-- PROBLEM DETAILS --
Please quote exactly the lines below from the line containing "and therefore harder to learn. (50, 378)" to the line containing "RF-38 (3) .", both lines included, and nothing else.

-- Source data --
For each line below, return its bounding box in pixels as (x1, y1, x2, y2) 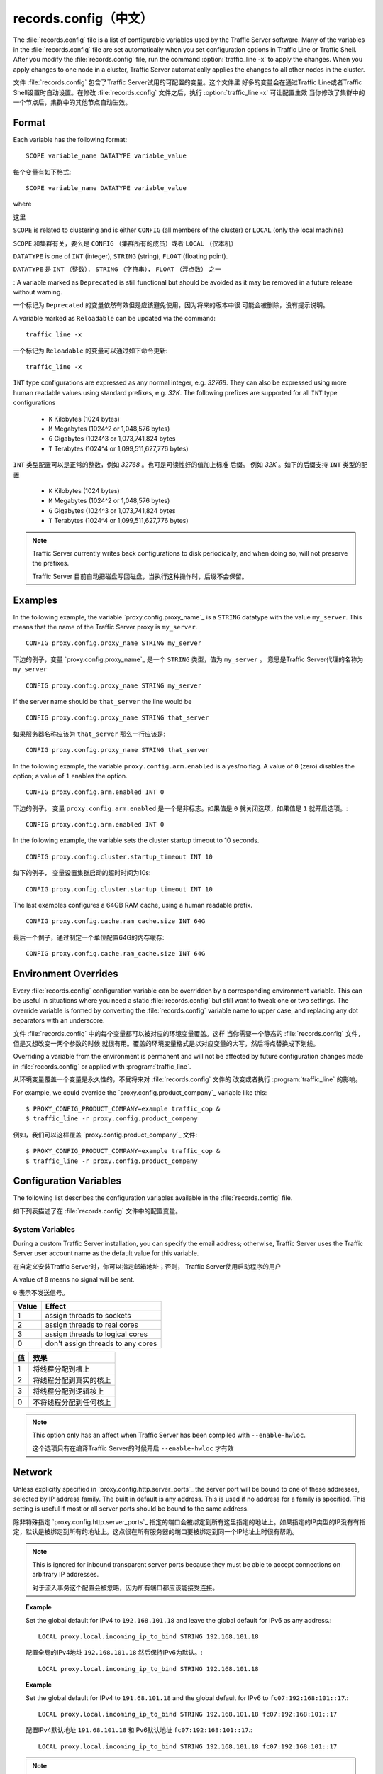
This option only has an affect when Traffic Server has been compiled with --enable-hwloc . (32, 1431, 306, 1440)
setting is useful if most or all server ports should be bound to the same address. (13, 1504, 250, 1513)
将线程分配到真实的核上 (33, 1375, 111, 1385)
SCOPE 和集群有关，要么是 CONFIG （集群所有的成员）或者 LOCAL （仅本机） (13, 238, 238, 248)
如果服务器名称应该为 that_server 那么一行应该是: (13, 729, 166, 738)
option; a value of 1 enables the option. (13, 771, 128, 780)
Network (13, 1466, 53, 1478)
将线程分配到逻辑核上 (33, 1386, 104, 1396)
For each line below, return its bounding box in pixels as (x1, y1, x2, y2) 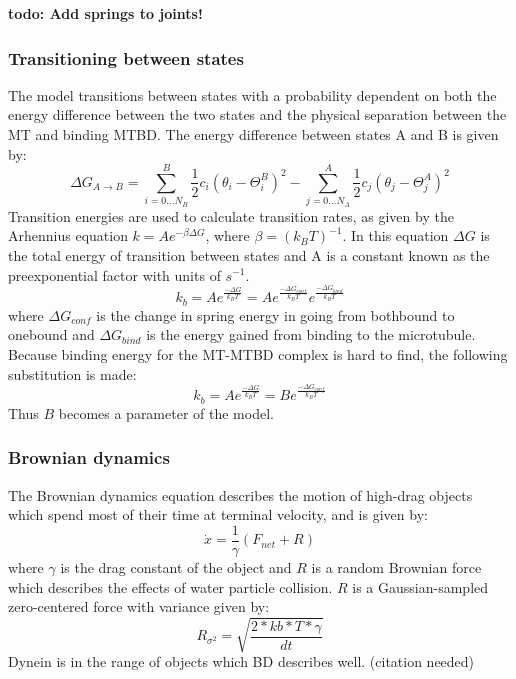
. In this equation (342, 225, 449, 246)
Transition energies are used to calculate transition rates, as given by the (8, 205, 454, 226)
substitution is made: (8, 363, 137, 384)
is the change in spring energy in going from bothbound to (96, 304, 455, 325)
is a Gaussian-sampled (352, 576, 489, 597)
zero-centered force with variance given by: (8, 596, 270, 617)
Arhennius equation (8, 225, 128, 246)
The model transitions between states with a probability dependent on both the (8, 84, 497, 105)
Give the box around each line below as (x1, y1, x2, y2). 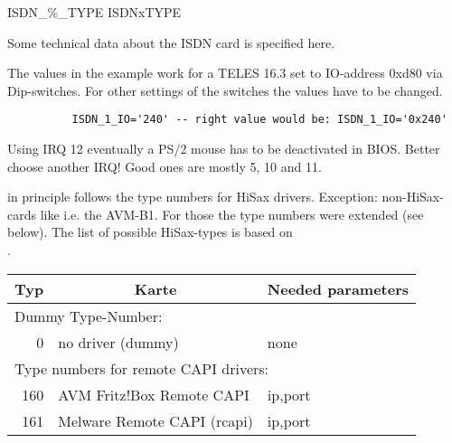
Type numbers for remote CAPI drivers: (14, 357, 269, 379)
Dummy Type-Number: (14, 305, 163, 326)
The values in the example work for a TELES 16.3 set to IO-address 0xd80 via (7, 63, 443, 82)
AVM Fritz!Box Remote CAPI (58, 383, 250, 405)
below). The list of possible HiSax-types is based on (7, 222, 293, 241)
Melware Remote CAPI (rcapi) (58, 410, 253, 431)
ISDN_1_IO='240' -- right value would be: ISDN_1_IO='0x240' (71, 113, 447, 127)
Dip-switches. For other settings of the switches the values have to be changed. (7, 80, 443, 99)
==
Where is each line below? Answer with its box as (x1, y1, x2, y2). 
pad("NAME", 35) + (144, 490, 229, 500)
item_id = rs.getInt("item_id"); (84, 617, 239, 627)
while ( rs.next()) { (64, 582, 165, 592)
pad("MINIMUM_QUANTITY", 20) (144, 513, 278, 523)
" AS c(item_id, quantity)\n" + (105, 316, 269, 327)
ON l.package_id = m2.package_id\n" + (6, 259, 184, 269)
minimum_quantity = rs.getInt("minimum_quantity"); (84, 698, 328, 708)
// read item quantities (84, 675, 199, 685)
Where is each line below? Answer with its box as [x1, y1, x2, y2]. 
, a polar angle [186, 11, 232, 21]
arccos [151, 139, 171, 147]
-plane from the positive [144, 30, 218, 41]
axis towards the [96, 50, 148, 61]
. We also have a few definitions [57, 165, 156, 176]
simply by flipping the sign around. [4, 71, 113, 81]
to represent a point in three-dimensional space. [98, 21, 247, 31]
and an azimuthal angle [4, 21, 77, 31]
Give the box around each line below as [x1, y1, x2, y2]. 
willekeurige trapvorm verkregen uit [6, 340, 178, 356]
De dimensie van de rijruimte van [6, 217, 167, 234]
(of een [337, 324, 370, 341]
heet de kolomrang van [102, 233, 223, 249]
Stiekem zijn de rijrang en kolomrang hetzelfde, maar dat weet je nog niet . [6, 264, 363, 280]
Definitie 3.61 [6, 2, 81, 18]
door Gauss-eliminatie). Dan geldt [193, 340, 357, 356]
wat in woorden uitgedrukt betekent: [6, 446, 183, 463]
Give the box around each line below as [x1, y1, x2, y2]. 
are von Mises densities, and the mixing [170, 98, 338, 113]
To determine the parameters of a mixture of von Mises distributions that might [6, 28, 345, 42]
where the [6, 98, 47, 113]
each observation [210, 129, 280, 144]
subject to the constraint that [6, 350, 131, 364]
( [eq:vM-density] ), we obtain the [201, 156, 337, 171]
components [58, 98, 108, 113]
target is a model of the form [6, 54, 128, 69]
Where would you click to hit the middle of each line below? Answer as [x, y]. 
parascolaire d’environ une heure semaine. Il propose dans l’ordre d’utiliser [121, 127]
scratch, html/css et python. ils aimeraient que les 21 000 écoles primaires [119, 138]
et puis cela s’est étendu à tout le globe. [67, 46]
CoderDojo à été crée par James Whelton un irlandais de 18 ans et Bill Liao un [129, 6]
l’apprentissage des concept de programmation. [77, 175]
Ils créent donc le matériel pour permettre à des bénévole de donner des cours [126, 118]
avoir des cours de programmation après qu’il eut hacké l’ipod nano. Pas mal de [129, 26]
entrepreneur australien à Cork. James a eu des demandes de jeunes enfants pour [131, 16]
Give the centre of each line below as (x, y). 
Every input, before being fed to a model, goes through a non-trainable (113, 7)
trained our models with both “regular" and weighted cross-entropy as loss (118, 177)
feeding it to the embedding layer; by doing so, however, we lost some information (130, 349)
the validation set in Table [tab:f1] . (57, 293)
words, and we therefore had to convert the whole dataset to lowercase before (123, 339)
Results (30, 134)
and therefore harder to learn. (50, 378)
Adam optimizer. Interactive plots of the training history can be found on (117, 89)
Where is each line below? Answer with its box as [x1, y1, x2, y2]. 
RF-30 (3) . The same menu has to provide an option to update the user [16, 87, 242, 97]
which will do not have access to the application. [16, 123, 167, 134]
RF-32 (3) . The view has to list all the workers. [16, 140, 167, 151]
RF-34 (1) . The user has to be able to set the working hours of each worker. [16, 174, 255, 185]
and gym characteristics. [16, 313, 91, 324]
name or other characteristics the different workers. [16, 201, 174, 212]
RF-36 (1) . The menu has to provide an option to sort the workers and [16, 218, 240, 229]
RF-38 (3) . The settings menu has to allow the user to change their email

-- SOLUTION TO THIS PROBLEM --
and therefore harder to learn. (50, 378)
Adam optimizer. Interactive plots of the training history can be found on (117, 89)
Where is each line below? Answer with its box as [x1, y1, x2, y2]. 
RF-30 (3) . The same menu has to provide an option to update the user [16, 87, 242, 97]
which will do not have access to the application. [16, 123, 167, 134]
RF-32 (3) . The view has to list all the workers. [16, 140, 167, 151]
RF-34 (1) . The user has to be able to set the working hours of each worker. [16, 174, 255, 185]
and gym characteristics. [16, 313, 91, 324]
name or other characteristics the different workers. [16, 201, 174, 212]
RF-36 (1) . The menu has to provide an option to sort the workers and [16, 218, 240, 229]
RF-38 (3) . The settings menu has to allow the user to change their email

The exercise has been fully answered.